▸ **Your assignment**
Please say how many lines in the entries below hold the string "explore", with no other words.

Items from a dataset
##########
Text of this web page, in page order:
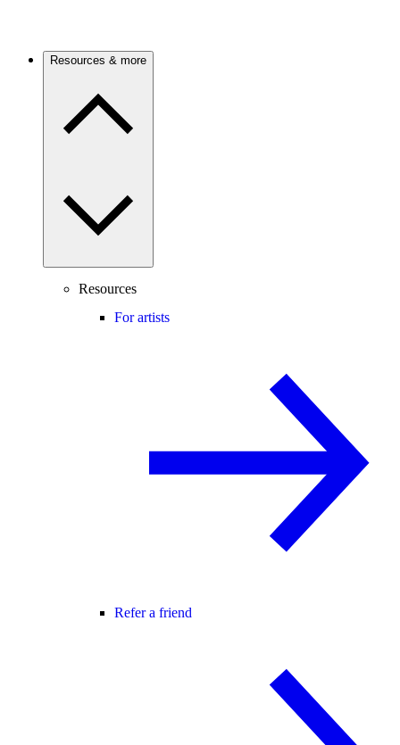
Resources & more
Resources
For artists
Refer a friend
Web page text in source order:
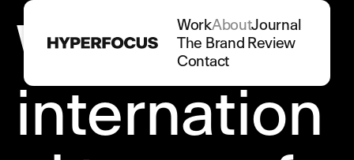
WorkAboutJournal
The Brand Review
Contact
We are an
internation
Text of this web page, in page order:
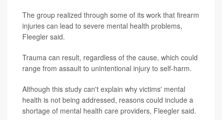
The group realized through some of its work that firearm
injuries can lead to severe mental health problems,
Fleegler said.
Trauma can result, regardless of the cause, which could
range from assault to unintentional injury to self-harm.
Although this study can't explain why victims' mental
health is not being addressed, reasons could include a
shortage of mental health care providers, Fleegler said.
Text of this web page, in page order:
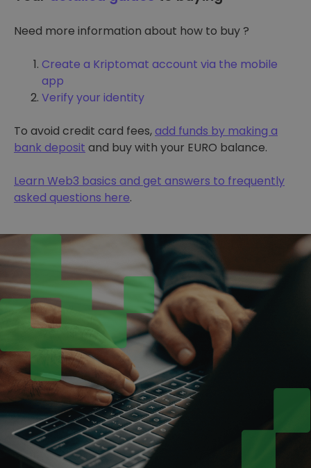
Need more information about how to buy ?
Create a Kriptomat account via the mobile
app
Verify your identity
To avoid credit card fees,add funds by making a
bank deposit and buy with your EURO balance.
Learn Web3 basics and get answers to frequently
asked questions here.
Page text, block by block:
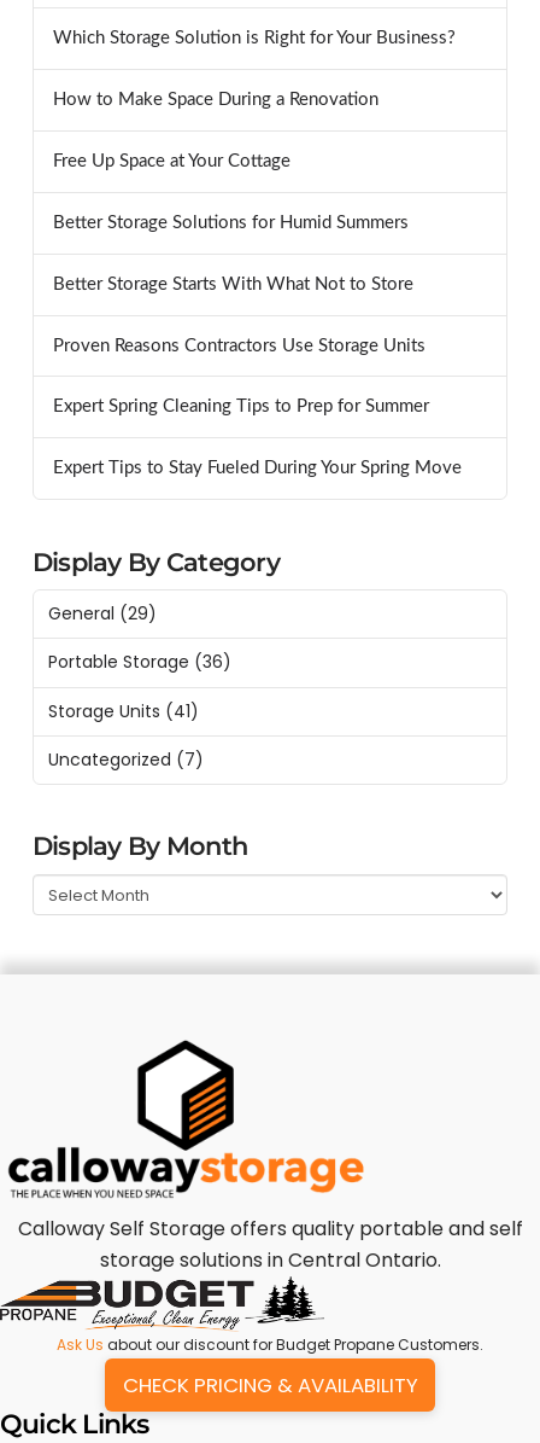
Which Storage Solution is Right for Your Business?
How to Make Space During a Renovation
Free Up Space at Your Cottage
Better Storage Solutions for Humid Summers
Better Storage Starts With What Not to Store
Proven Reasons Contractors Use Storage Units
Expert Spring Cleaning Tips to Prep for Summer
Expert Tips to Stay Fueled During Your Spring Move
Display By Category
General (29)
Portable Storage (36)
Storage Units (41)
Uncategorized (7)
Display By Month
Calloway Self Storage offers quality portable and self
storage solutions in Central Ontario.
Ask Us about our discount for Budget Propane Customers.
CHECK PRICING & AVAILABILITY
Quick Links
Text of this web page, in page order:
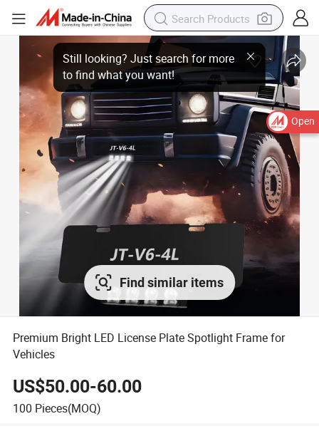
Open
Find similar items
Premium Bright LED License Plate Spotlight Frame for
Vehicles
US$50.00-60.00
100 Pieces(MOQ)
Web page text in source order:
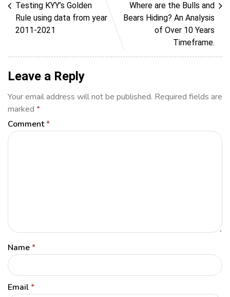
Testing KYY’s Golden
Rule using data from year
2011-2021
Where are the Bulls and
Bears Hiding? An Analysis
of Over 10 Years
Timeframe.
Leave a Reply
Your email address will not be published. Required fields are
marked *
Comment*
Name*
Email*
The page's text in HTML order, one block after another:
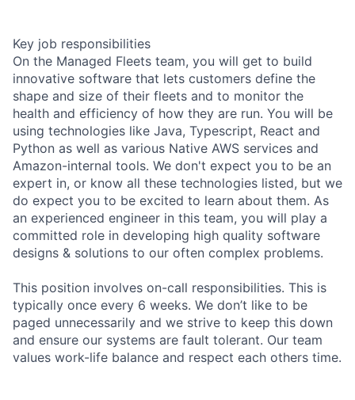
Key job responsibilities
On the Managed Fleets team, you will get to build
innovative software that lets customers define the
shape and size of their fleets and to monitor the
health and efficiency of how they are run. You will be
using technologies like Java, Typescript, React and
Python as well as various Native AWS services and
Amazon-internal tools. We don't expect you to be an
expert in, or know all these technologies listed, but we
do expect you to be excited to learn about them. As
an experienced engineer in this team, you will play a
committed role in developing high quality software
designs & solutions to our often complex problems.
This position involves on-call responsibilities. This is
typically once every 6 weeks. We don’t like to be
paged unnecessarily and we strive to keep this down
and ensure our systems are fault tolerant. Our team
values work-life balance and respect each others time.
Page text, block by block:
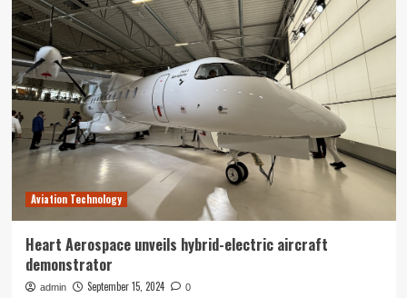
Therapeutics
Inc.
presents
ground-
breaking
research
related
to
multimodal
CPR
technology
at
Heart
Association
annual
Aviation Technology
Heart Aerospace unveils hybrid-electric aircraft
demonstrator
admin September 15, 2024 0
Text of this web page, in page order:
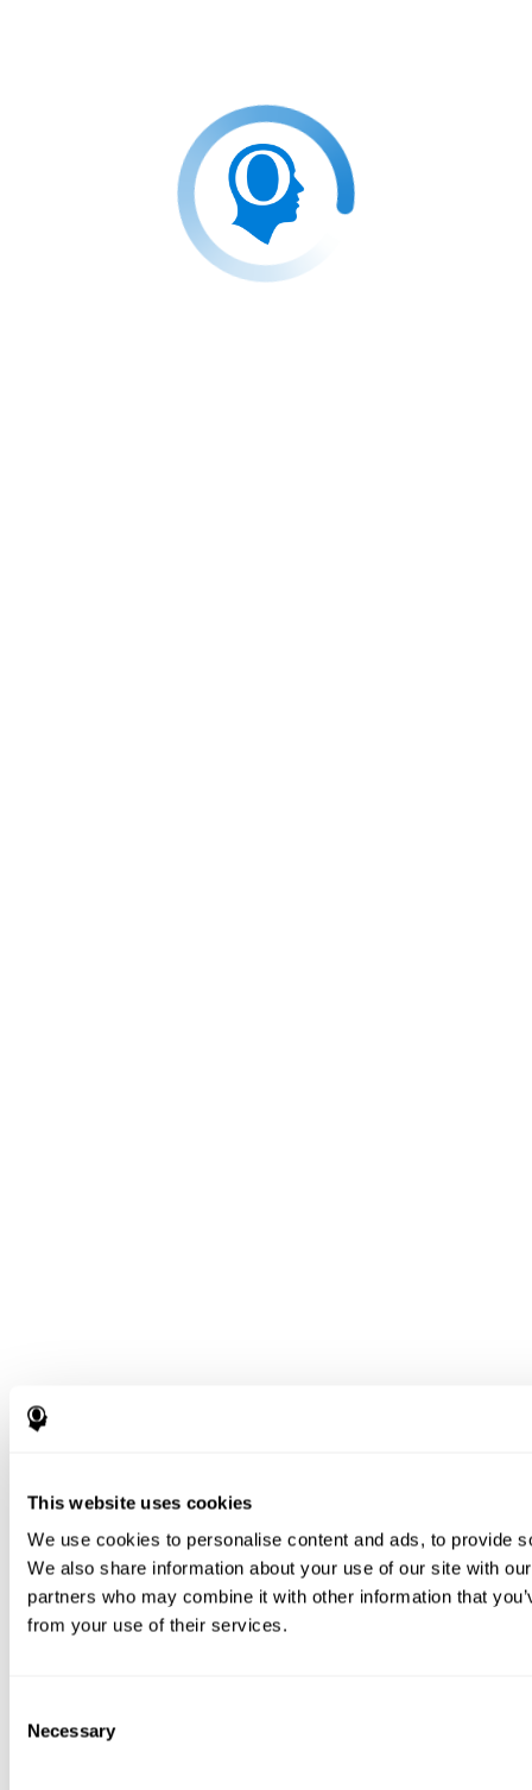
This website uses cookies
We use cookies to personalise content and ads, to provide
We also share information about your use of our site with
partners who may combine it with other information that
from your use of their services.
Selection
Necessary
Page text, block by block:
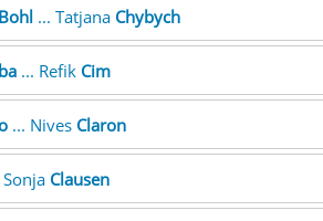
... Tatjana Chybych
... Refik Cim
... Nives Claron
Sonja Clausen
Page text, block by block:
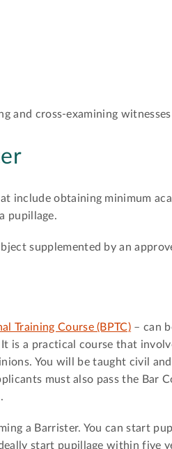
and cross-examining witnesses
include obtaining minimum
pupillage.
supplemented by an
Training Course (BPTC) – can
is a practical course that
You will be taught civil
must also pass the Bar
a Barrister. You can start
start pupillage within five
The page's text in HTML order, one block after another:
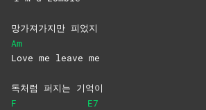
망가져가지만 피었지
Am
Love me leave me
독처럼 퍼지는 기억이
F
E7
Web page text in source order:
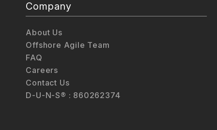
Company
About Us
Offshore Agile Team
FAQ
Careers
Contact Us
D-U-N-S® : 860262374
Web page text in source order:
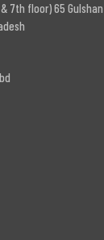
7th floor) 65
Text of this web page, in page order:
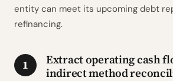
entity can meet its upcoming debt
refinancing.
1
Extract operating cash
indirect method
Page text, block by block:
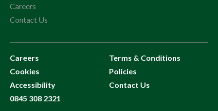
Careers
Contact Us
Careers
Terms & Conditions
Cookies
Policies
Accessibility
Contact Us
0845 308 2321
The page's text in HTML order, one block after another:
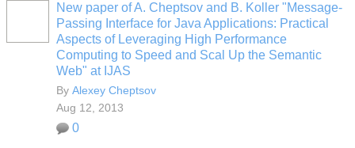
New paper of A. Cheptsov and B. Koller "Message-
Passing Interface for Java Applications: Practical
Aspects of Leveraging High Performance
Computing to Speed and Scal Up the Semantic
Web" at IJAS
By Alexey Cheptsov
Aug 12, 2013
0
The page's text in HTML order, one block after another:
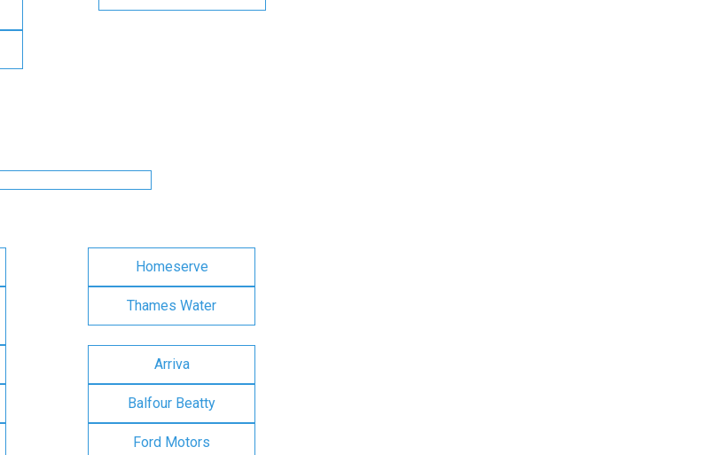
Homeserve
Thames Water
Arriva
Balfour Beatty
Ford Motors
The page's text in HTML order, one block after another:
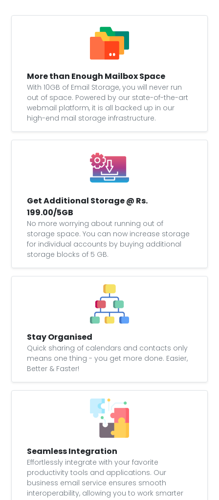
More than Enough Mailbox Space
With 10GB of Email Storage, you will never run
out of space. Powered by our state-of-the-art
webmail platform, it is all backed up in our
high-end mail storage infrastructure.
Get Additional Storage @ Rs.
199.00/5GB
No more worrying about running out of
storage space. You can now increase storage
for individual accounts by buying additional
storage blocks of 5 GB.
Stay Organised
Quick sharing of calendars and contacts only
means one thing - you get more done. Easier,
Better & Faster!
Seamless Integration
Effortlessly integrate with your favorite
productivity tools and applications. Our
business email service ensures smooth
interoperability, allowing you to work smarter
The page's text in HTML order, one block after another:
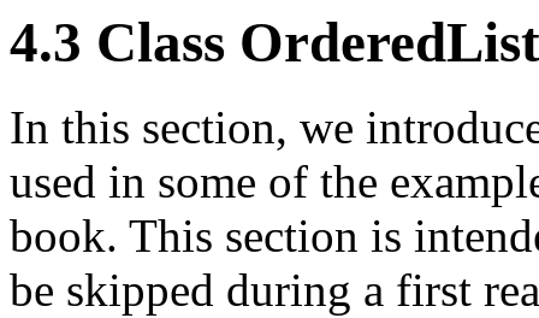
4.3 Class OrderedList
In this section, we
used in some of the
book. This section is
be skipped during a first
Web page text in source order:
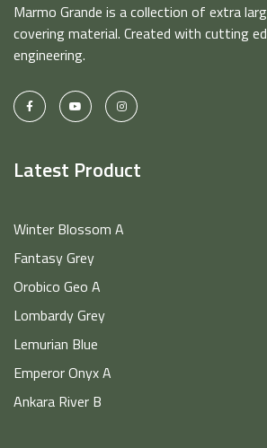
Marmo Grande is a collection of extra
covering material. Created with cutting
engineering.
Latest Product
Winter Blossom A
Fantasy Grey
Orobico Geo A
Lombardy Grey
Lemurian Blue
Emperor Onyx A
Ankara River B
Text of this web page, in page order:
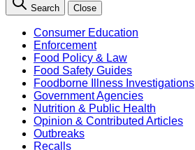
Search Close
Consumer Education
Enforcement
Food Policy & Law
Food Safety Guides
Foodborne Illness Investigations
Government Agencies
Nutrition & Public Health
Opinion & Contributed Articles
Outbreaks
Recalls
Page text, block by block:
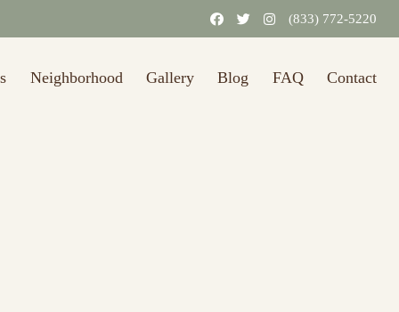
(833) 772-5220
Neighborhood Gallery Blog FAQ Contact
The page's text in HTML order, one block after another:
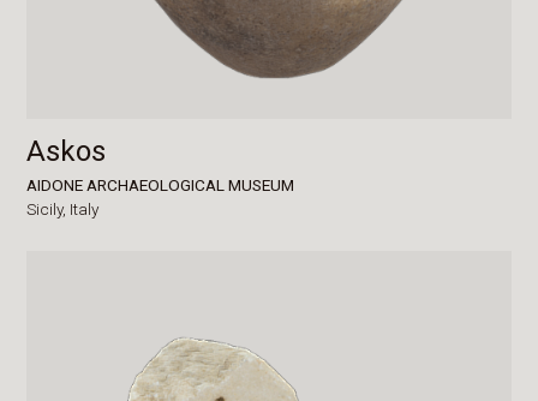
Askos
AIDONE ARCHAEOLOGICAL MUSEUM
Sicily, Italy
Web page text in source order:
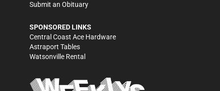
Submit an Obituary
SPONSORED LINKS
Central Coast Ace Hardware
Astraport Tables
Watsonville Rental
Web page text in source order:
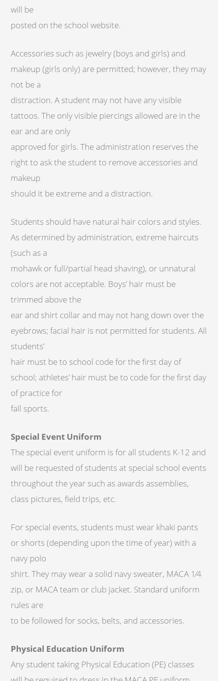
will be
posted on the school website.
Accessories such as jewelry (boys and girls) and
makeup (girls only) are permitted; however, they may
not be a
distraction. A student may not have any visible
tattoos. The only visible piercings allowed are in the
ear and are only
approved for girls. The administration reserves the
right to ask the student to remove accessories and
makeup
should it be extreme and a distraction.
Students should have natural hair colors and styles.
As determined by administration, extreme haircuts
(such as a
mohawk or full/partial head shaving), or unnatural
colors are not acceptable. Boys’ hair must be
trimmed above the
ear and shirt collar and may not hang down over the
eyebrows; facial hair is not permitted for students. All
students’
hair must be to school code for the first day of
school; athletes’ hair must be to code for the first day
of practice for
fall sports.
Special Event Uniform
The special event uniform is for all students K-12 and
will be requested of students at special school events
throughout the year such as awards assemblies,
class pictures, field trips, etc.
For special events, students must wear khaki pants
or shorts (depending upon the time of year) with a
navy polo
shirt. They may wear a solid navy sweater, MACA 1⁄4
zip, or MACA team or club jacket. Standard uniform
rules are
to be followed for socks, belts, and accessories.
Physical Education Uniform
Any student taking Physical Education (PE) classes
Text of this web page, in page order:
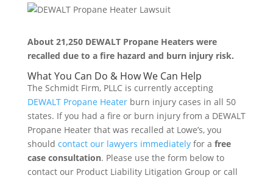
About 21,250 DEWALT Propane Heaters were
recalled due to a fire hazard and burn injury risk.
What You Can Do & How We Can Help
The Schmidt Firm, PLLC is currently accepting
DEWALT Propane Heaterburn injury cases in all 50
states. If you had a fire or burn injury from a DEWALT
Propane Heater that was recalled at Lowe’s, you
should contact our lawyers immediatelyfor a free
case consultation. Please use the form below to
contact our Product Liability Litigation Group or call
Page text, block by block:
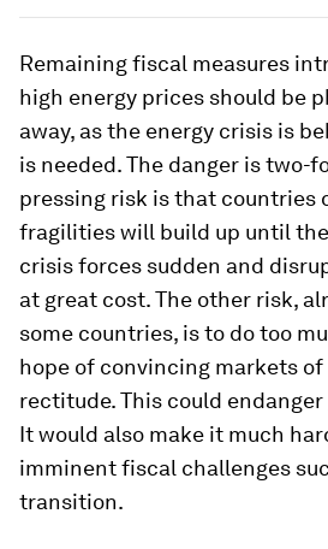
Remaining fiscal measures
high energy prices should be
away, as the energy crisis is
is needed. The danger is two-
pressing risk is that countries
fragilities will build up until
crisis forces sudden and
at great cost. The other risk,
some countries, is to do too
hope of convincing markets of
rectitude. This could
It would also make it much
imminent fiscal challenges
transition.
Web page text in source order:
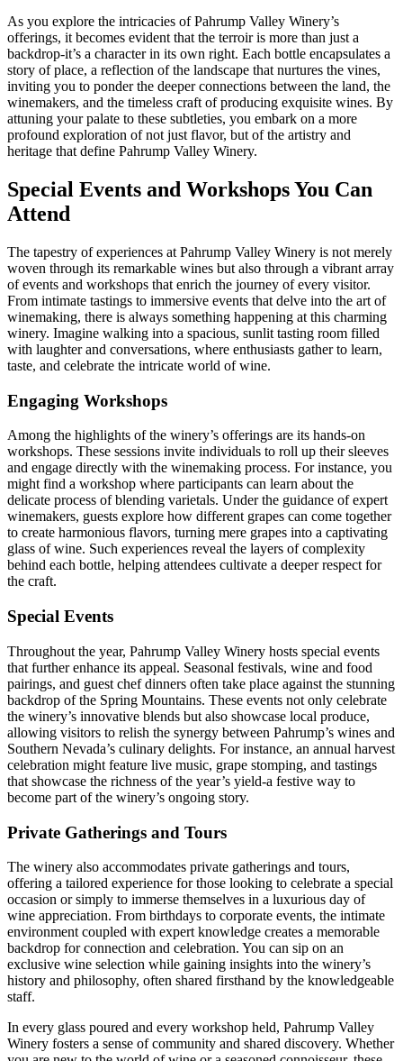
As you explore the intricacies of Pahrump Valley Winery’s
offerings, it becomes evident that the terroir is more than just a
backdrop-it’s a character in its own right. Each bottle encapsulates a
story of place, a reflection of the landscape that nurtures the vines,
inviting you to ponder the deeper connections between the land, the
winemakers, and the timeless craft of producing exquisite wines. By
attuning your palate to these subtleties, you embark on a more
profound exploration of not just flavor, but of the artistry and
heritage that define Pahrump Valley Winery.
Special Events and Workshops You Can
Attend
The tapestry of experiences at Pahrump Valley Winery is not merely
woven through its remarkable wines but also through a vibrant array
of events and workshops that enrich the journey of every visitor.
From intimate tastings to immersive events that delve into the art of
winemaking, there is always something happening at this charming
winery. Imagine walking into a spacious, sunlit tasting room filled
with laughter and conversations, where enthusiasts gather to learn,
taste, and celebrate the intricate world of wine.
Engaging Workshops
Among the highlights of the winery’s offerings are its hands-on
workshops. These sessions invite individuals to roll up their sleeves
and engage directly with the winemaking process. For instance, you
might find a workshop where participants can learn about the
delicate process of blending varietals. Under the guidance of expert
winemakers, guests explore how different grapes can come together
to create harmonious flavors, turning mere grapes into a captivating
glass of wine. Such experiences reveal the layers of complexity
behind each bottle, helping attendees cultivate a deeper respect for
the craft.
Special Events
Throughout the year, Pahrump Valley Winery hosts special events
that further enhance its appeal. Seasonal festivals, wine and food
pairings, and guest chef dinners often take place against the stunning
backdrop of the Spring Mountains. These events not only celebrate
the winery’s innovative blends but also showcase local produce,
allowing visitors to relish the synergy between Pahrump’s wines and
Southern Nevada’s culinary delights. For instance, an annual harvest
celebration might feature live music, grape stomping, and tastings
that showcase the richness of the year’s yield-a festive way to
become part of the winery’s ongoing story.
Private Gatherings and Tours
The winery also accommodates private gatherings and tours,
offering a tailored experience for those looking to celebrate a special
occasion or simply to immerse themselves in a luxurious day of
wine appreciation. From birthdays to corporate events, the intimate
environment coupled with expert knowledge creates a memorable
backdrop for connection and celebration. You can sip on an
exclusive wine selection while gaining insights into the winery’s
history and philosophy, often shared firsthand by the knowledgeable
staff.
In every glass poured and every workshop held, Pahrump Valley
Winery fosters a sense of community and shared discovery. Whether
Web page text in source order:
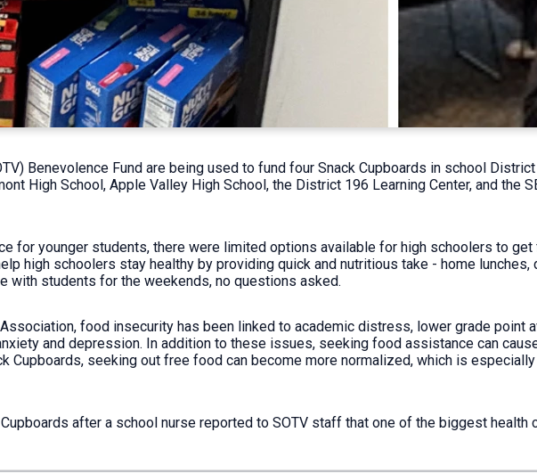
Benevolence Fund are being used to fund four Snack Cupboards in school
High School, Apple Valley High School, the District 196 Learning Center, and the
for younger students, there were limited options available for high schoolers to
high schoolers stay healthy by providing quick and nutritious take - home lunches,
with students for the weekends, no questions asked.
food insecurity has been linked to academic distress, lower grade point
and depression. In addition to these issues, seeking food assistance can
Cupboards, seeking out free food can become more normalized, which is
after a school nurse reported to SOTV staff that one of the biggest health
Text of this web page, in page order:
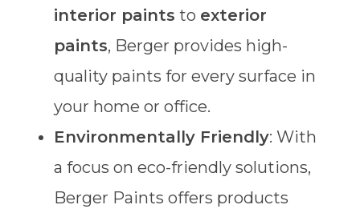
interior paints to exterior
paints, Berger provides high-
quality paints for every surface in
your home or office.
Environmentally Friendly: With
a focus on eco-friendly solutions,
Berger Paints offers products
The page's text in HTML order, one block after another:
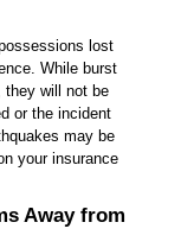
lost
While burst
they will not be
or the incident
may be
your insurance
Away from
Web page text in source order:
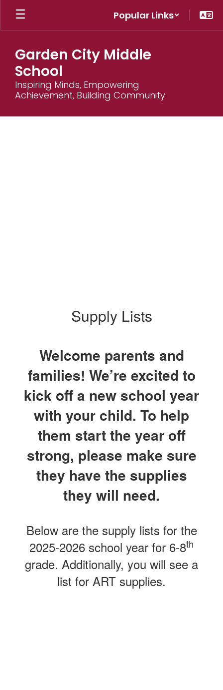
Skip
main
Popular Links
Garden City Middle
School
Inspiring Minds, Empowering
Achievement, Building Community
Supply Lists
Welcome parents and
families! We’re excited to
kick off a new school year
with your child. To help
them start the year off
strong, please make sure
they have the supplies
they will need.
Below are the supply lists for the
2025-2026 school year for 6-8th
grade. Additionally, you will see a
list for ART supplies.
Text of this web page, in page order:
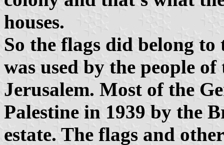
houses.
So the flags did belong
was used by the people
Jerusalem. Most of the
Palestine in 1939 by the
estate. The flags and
##########
▸ **Exercise response**
2